[Records drawn from a dataset]
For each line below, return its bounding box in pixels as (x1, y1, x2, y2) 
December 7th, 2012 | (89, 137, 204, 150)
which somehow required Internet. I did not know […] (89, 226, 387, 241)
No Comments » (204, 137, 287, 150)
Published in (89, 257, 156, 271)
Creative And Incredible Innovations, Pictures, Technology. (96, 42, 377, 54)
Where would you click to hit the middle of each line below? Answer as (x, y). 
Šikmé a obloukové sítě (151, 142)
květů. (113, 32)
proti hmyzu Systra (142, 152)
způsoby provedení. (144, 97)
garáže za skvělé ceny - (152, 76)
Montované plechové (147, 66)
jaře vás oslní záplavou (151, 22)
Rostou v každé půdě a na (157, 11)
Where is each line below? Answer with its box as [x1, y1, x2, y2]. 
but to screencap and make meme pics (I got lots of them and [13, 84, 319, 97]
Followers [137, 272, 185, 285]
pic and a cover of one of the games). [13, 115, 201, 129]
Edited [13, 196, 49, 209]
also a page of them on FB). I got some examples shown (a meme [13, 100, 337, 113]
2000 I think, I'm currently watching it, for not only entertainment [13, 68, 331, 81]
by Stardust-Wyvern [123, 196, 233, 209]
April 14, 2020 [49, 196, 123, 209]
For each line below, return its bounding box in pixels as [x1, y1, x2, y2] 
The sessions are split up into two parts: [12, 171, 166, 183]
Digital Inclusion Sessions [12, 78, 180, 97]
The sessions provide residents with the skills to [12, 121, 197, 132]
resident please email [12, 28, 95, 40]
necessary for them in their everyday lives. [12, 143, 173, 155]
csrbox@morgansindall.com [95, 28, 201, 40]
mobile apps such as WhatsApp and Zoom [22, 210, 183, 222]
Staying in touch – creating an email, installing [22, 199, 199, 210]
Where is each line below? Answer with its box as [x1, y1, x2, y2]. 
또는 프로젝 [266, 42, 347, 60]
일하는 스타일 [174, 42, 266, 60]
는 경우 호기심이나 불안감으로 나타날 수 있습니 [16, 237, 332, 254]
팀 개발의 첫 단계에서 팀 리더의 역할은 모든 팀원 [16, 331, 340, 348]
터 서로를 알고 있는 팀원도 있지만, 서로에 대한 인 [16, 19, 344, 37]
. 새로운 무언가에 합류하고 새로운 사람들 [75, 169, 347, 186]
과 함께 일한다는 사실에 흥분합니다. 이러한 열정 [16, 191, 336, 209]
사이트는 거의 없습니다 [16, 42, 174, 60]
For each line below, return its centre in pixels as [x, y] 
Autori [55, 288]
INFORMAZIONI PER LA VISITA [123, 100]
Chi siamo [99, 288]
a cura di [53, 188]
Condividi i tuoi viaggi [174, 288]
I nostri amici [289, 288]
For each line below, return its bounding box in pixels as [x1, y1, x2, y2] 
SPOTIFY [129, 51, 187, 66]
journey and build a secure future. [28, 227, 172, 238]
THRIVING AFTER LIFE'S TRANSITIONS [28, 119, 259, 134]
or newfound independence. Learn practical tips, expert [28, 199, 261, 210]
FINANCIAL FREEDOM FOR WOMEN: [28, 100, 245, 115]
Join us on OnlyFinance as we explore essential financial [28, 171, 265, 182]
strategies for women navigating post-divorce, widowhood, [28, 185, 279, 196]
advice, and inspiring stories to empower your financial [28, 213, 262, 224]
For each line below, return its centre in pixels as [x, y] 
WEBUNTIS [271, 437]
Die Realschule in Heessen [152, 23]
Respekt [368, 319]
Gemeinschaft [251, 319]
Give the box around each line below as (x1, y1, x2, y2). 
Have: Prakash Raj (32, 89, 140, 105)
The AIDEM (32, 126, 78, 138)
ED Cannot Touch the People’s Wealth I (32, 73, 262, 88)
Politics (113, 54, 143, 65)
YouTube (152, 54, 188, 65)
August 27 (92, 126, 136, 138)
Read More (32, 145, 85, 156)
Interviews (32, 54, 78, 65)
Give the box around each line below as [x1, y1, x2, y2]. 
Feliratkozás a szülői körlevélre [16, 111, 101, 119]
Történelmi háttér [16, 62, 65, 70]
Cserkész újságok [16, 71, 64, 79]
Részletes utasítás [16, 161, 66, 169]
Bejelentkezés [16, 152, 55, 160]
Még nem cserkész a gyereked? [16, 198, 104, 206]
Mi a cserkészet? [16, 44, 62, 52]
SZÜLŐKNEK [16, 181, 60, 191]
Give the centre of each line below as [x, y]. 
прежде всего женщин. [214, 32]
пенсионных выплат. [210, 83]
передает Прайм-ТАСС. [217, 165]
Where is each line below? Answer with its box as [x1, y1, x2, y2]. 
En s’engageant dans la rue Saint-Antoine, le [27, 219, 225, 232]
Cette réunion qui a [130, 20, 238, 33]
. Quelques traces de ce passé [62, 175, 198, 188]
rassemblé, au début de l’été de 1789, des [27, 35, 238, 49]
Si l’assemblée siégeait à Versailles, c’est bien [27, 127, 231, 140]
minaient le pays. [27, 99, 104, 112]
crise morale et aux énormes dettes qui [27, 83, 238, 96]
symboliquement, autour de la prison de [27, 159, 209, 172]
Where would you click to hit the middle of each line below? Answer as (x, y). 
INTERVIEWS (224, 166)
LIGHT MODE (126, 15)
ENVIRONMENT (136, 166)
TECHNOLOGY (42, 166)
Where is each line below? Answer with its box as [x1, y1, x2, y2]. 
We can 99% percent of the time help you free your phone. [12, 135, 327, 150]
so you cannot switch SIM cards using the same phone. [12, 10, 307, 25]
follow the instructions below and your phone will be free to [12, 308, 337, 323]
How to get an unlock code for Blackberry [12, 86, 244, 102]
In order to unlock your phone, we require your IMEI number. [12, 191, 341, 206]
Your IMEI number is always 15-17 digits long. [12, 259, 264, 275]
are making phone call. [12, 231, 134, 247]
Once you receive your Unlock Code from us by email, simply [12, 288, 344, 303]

#### [What you are asked to do]
Word for word, restate the lines of the data above that fall between the line holding "způsoby provedení. (144, 97)" and the line holding "April 14, 2020 [49, 196, 123, 209]", inclusive, and no other lines.

#### [Result of this task]
způsoby provedení. (144, 97)
garáže za skvělé ceny - (152, 76)
Montované plechové (147, 66)
jaře vás oslní záplavou (151, 22)
Rostou v každé půdě a na (157, 11)
Where is each line below? Answer with its box as [x1, y1, x2, y2]. 
but to screencap and make meme pics (I got lots of them and [13, 84, 319, 97]
Followers [137, 272, 185, 285]
pic and a cover of one of the games). [13, 115, 201, 129]
Edited [13, 196, 49, 209]
also a page of them on FB). I got some examples shown (a meme [13, 100, 337, 113]
2000 I think, I'm currently watching it, for not only entertainment [13, 68, 331, 81]
by Stardust-Wyvern [123, 196, 233, 209]
April 14, 2020 [49, 196, 123, 209]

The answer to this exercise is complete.